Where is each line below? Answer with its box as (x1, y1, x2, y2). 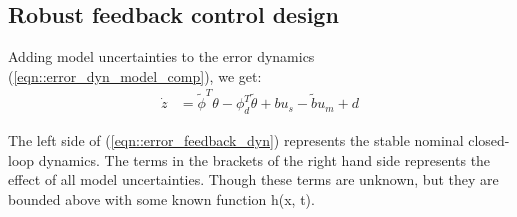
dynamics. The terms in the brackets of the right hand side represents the (38, 149, 491, 170)
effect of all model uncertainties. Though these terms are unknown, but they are (8, 169, 499, 190)
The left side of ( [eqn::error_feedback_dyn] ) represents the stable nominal (8, 129, 464, 150)
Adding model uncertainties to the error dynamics (8, 46, 315, 67)
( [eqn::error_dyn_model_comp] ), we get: (8, 65, 262, 86)
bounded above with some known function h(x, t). (8, 188, 315, 209)
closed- (468, 129, 510, 150)
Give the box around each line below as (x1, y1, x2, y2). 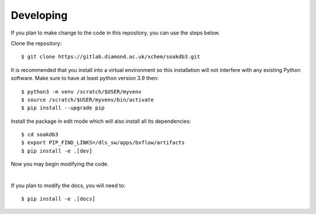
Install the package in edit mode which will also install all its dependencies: (11, 118, 191, 125)
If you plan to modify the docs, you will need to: (11, 182, 126, 189)
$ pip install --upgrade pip (21, 105, 105, 111)
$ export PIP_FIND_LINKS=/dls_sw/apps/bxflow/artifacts (21, 139, 185, 146)
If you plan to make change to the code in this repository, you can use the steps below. (11, 29, 220, 36)
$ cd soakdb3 (21, 132, 59, 138)
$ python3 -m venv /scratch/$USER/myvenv (21, 88, 142, 95)
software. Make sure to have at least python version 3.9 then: (11, 75, 159, 82)
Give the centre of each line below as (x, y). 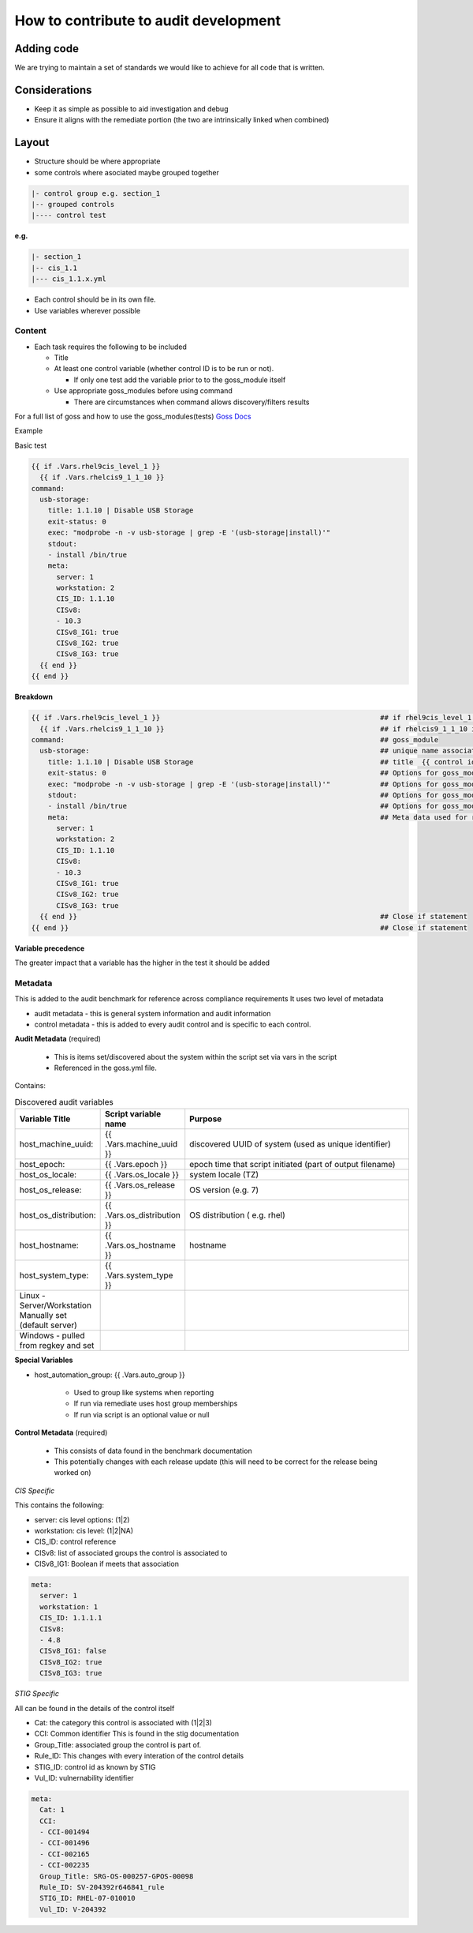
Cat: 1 (52, 1810)
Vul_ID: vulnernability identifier (84, 1777)
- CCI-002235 (65, 1865)
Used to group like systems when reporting (144, 1393)
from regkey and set (57, 1346)
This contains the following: (59, 1505)
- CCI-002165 (65, 1854)
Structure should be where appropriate (97, 161)

_THE PROBLEM_
An unaltered copy of the material, without images, should be set down.

_RESULT OF THIS TASK_
Where is each line below? Answer with its box as (x1, y1, x2, y2). 
dynamics. The terms in the brackets of the right hand side represents the (38, 149, 491, 170)
effect of all model uncertainties. Though these terms are unknown, but they are (8, 169, 499, 190)
The left side of ( [eqn::error_feedback_dyn] ) represents the stable nominal (8, 129, 464, 150)
Adding model uncertainties to the error dynamics (8, 46, 315, 67)
( [eqn::error_dyn_model_comp] ), we get: (8, 65, 262, 86)
bounded above with some known function h(x, t). (8, 188, 315, 209)
closed- (468, 129, 510, 150)
Give the box around each line below as (x1, y1, x2, y2). 
Install the package in edit mode which will also install all its dependencies: (11, 118, 191, 125)
If you plan to modify the docs, you will need to: (11, 182, 126, 189)
$ pip install --upgrade pip (21, 105, 105, 111)
$ export PIP_FIND_LINKS=/dls_sw/apps/bxflow/artifacts (21, 139, 185, 146)
If you plan to make change to the code in this repository, you can use the steps below. (11, 29, 220, 36)
$ cd soakdb3 (21, 132, 59, 138)
$ python3 -m venv /scratch/$USER/myvenv (21, 88, 142, 95)
software. Make sure to have at least python version 3.9 then: (11, 75, 159, 82)
Give the centre of each line below as (x, y). 
Cat: 1 (52, 1810)
Vul_ID: vulnernability identifier (84, 1777)
- CCI-002235 (65, 1865)
Used to group like systems when reporting (144, 1393)
from regkey and set (57, 1346)
This contains the following: (59, 1505)
- CCI-002165 (65, 1854)
Structure should be where appropriate (97, 161)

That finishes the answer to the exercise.